→ **What to work on**: Copy nothing but the lines below, from the one with "y1, x2, y2)." through the one with "Backslashes ( \", exactly as written; no pictures should appear.

→ **Working data**:
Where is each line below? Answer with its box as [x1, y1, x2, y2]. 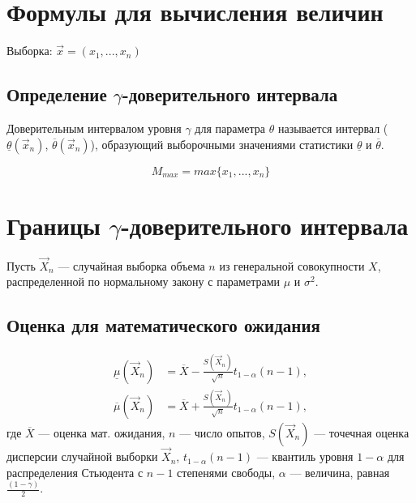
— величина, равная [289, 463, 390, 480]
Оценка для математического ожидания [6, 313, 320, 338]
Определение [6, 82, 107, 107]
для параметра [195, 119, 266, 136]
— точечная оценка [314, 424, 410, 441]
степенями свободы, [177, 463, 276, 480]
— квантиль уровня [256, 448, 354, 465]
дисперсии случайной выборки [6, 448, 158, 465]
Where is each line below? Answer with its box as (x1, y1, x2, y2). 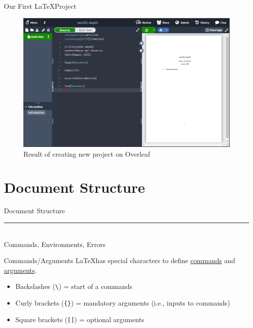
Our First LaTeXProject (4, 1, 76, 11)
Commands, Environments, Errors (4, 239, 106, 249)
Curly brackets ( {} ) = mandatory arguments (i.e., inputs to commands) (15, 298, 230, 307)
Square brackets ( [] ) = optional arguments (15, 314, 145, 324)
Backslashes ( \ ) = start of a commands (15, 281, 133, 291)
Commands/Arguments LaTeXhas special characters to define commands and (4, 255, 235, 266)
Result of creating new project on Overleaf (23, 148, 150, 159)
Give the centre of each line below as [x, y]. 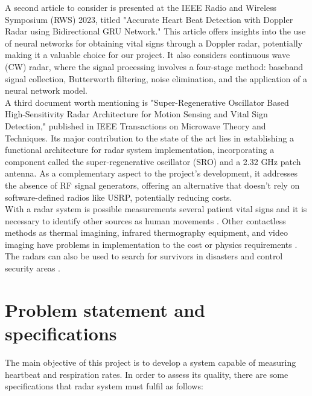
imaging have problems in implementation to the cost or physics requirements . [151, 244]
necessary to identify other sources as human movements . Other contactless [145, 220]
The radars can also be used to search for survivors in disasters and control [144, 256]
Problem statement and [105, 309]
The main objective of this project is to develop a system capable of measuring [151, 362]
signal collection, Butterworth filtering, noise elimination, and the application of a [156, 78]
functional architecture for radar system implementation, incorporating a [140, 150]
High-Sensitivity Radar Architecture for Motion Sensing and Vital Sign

→ **Result below**:
Where is each line below? Answer with its box as (x1, y1, x2, y2). 
Our First LaTeXProject (4, 1, 76, 11)
Commands, Environments, Errors (4, 239, 106, 249)
Curly brackets ( {} ) = mandatory arguments (i.e., inputs to commands) (15, 298, 230, 307)
Square brackets ( [] ) = optional arguments (15, 314, 145, 324)
Backslashes ( \ ) = start of a commands (15, 281, 133, 291)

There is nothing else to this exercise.